● **Directions**: Copy, word for word, the lines below from the one containing "The robot turns right if [16, 259, 101, 270]" up to and including the one containing "ISI has conducted", with pictures left out.

· · · ·

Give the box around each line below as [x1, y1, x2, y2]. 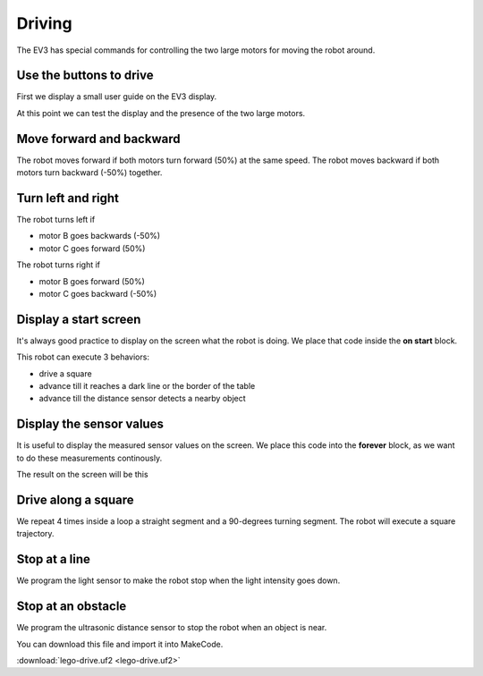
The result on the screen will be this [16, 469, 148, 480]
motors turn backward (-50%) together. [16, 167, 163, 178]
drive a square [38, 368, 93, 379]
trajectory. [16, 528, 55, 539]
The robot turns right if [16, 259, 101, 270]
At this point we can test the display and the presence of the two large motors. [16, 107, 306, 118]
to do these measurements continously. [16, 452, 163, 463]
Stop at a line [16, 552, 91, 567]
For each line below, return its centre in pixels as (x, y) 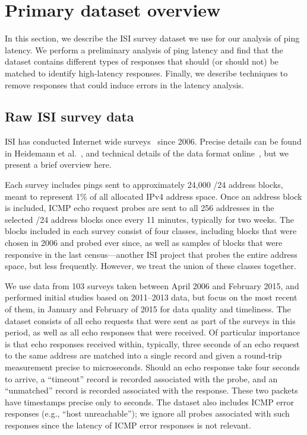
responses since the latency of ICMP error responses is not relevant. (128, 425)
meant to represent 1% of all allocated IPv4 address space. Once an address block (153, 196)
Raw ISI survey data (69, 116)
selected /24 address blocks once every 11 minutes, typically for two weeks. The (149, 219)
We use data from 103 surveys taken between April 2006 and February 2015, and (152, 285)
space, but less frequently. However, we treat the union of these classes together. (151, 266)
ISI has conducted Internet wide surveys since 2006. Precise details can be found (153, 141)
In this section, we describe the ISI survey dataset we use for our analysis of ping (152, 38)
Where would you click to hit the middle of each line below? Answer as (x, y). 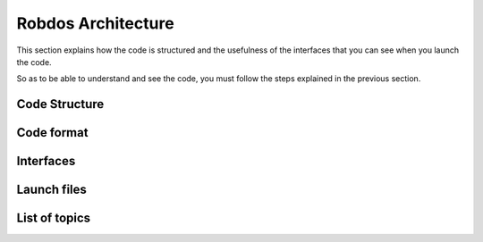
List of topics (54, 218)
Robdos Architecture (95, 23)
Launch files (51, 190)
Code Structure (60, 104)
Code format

· · · ·

● **Response for this exercise**:
The robot turns right if [16, 259, 101, 270]
At this point we can test the display and the presence of the two large motors. [16, 107, 306, 118]
to do these measurements continously. [16, 452, 163, 463]
Stop at a line [16, 552, 91, 567]
For each line below, return its centre in pixels as (x, y) 
responses since the latency of ICMP error responses is not relevant. (128, 425)
meant to represent 1% of all allocated IPv4 address space. Once an address block (153, 196)
Raw ISI survey data (69, 116)
selected /24 address blocks once every 11 minutes, typically for two weeks. The (149, 219)
We use data from 103 surveys taken between April 2006 and February 2015, and (152, 285)
space, but less frequently. However, we treat the union of these classes together. (151, 266)
ISI has conducted Internet wide surveys since 2006. Precise details can be found (153, 141)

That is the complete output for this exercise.